CSci 2021 Lab 0x4

For this lab we will be practicing our understanding of assembly. Specifically, we will be manually "decompiling" assembly code back into C code. You will be given a variety of assembly functions written in x86_64 and be tasked with writing a C equivalent for each. You can copy all of the files you will need with this command:

cp /web/classes/Fall-2018/csci2021-010/labs/0x4/{funcs_asm.s,funcs.c,test.c,funcs.h} .

Your work is meant to be done within funcs.c. Here you will find all of the function declarations for each function, and snippets of the relevant assembly pasted above each function. The first function is laid out in much more detail to get you started. In addition, you can look at the full assembly file funcs_asm.s if you like. There are also tests to check your progress. Compile them using:

gcc funcs.c test.c -o test

and then run the resulting executable.

In addition to being an exercise to understand how machine code and compilers work, the process of decompiling machine code into C is also used in real life situations (including for inter-operability and security purposes) where you need to figure out how a program works when no source code or documentation is available. (This is also called reverse engineering.) There are tools that can be used to try to automate the process, but none of them are nearly as good as a human expert.

To give you a bit of a taste for how the problem becomes more difficult at a larger scale, suppose you work in the industrial espionage division and have been assigned to try to glean the secrets of the high performance of a competitor's spell-checking program.
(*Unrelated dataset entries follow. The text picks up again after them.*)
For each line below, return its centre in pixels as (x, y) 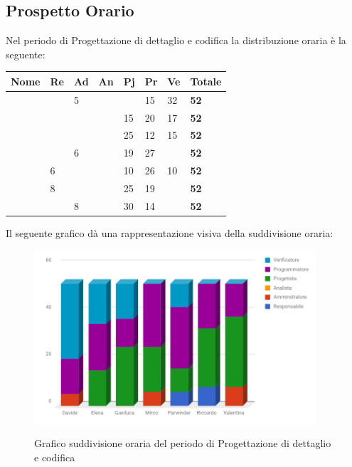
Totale (206, 81)
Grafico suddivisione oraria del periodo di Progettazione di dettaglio (183, 443)
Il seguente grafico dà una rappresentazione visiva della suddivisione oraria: (170, 232)
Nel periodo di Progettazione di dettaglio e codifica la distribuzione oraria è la (176, 40)
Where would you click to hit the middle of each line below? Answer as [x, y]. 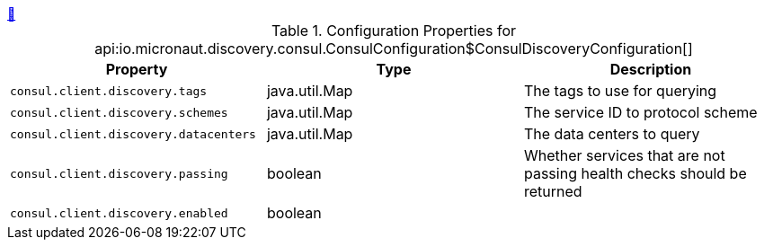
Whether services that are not [624, 155]
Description [651, 69]
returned [553, 191]
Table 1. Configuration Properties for [394, 31]
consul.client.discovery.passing [119, 173]
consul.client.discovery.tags [109, 91]
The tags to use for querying [620, 91]
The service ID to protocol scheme [640, 112]
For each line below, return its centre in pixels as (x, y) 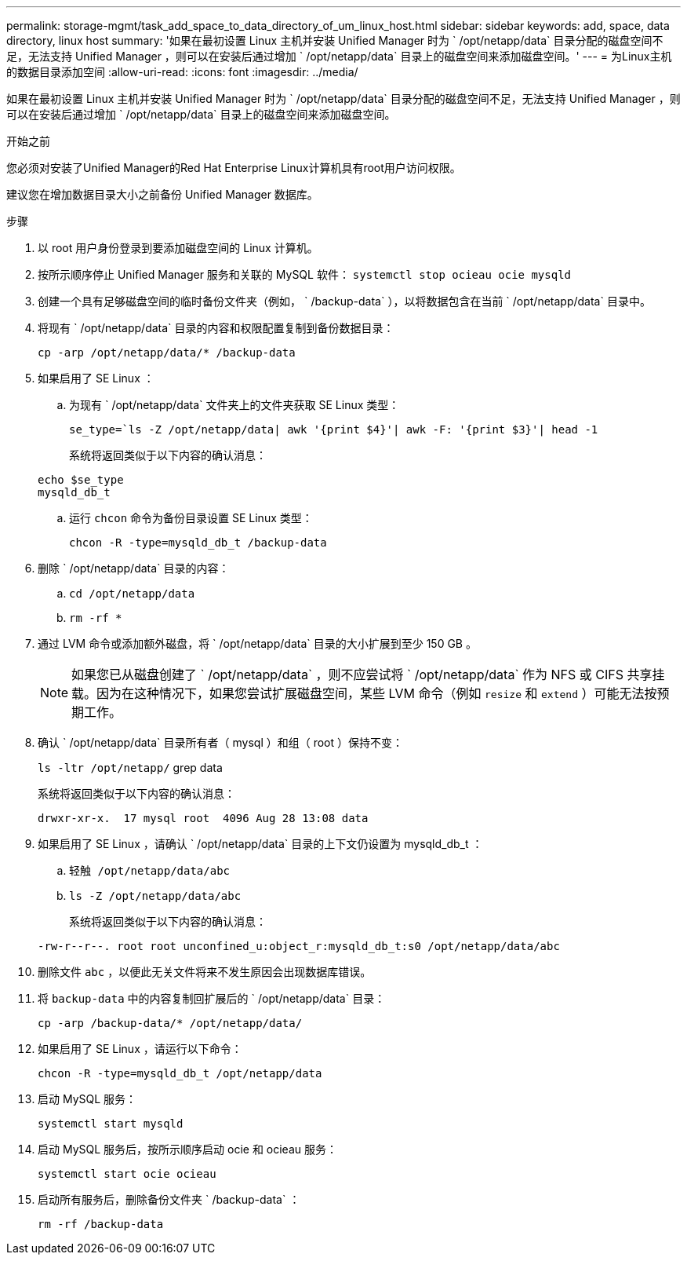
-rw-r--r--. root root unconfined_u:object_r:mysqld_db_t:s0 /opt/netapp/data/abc (299, 946)
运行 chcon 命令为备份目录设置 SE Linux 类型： (191, 518)
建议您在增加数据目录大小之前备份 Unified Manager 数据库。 (162, 194)
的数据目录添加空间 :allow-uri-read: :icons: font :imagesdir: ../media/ (182, 72)
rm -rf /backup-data (101, 1224)
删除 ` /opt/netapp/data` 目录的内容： (134, 568)
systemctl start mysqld (111, 1124)
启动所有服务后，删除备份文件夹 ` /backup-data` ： (169, 1199)
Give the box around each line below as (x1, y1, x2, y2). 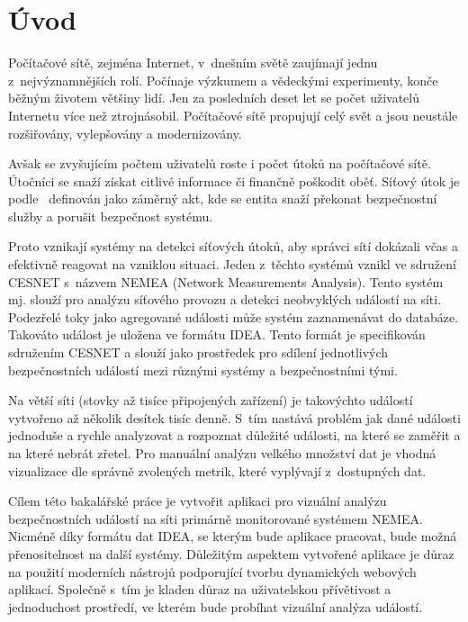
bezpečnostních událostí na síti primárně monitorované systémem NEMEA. (8, 509, 423, 527)
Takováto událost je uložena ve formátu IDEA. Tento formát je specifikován (8, 325, 426, 344)
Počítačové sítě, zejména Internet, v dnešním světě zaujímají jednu (8, 53, 378, 72)
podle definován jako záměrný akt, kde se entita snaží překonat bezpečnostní (8, 189, 437, 208)
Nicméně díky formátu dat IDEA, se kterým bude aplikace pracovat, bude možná (8, 527, 457, 545)
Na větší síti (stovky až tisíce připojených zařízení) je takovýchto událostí (8, 391, 413, 410)
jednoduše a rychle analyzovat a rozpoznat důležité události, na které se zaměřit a (8, 426, 461, 445)
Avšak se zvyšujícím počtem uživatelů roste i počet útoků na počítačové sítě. (8, 154, 431, 173)
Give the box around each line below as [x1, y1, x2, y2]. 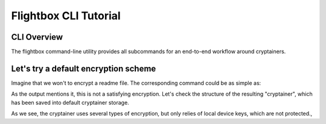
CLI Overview [11, 32, 63, 42]
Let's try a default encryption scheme [11, 63, 156, 73]
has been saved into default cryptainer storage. [11, 99, 129, 106]
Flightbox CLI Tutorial [11, 9, 121, 22]
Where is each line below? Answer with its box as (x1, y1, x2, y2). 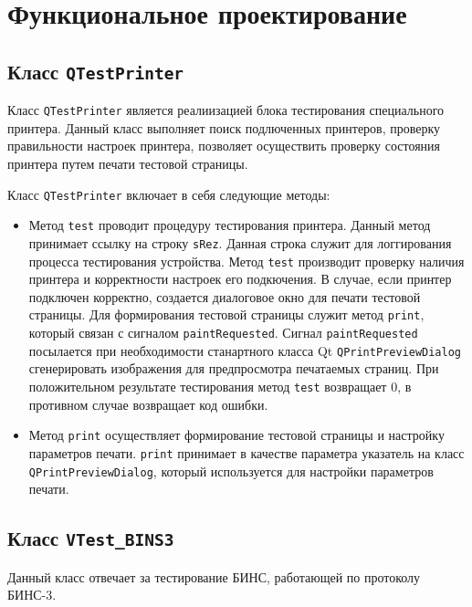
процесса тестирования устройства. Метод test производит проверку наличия (28, 251, 465, 270)
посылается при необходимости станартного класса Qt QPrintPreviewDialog (28, 340, 462, 360)
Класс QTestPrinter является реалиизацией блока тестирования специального (7, 100, 445, 120)
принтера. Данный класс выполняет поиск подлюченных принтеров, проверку (7, 118, 441, 137)
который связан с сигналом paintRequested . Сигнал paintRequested (28, 323, 418, 342)
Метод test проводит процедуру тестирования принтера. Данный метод (28, 215, 431, 235)
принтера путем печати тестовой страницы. (7, 154, 248, 173)
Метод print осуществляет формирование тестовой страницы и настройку (28, 425, 445, 445)
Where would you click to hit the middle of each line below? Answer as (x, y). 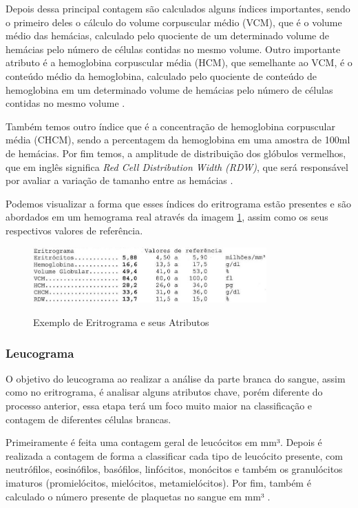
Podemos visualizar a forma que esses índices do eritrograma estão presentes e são (178, 203)
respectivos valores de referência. (74, 230)
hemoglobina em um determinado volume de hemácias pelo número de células (169, 89)
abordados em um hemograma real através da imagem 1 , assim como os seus (167, 217)
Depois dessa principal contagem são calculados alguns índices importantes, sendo (178, 8)
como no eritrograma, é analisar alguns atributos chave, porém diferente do (164, 392)
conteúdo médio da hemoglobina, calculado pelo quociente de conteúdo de (161, 75)
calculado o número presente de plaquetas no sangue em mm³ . (138, 496)
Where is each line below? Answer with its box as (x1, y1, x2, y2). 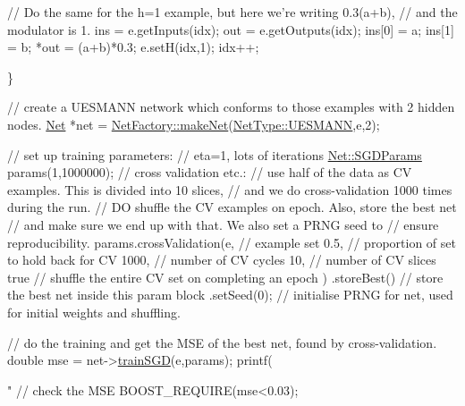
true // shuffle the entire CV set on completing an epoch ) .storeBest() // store (7, 267, 444, 286)
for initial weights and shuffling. (7, 302, 181, 321)
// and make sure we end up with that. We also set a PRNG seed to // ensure (7, 215, 439, 233)
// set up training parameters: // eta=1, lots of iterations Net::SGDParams (7, 145, 422, 164)
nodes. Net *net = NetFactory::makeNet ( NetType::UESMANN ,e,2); (7, 114, 380, 133)
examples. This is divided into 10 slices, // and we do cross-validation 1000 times (7, 180, 452, 199)
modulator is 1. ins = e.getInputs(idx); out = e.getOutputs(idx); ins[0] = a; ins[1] (7, 20, 454, 38)
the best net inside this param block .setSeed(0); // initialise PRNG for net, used (7, 285, 453, 304)
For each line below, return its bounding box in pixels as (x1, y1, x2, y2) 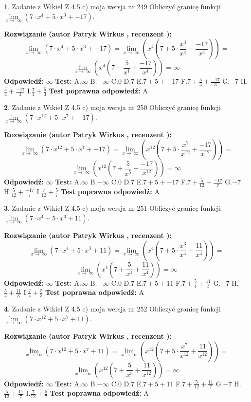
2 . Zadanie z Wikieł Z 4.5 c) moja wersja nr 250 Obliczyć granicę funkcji (4, 102, 221, 112)
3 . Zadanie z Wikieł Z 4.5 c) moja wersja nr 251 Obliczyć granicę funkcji (4, 203, 221, 213)
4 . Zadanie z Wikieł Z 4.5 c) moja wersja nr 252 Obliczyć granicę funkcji (4, 304, 221, 314)
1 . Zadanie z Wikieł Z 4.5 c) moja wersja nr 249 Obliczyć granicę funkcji (4, 1, 221, 11)
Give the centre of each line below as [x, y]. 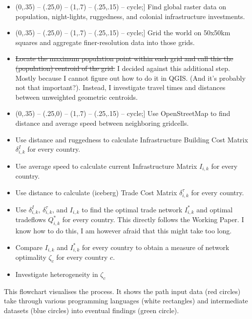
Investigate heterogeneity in [57, 274]
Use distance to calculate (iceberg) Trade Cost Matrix [96, 192]
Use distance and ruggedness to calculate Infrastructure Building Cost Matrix [132, 139]
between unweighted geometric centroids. [76, 97]
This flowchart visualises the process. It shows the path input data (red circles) [122, 291]
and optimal [215, 209]
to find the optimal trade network [132, 209]
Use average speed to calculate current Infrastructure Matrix [106, 166]
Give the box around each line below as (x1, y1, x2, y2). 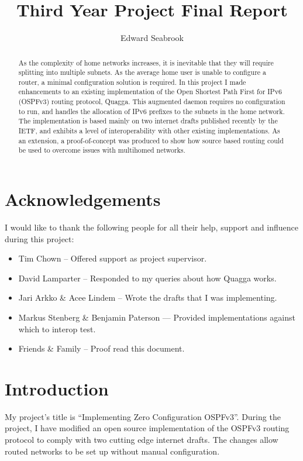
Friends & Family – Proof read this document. (18, 342, 185, 355)
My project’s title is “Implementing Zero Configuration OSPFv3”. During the (5, 410, 281, 422)
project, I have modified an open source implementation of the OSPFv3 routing (5, 422, 290, 434)
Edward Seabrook (120, 32, 184, 44)
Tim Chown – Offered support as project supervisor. (18, 252, 207, 264)
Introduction (5, 376, 109, 400)
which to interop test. (18, 322, 96, 335)
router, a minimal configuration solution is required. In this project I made (18, 77, 246, 87)
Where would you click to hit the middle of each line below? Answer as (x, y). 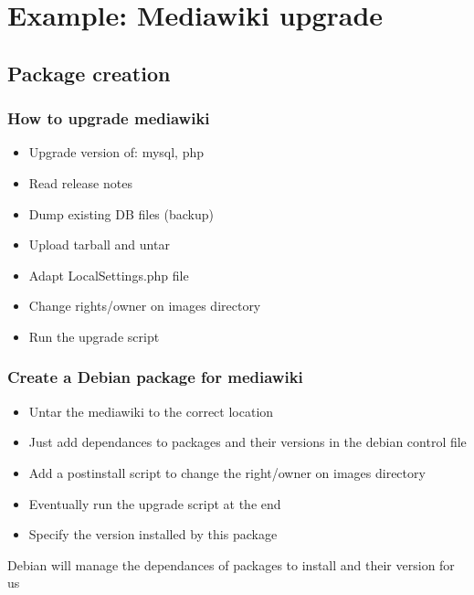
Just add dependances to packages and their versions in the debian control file (248, 442)
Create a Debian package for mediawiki (155, 377)
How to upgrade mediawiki (109, 118)
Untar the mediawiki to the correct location (151, 411)
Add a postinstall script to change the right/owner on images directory (227, 472)
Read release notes (80, 182)
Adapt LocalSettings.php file (109, 275)
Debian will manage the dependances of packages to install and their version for (231, 564)

In particular, your boss wants to know more about how its hash function works. Normally it would cost $29.95, but you can get a copy of the competing program for the purposes of this lab at the usual place:

cp /web/classes/Fall-2018/csci2021-010/labs/0x4/spellcheck_lab4 .

You have two reverse engineering tools available. One is a disassembler, which converts a program binary back just into assembly-like text. You can run it like:

objdump -d spellcheck_lab4 >spellcheck-disasm.txt

The other is a decompiler which produces a representation that looks more like C code. Specifically we have compiled a recent version of FCD, an open-source decompiler, for you to use. For instance you can try:

/web/classes/Fall-2018/csci2021-010/labs/0x4/fcd spellcheck_lab4 >spellcheck-decomp.txt

Like most decompilers, this one isn't very good at choosing variable names, much less producing comments. But both the disassembly and the decompilation will be easier to follow because they still include the names of functions.

Looking at the disassembly, the decompilation, or both, try to figure out how the hash function works. Can you write C code to do the same thing?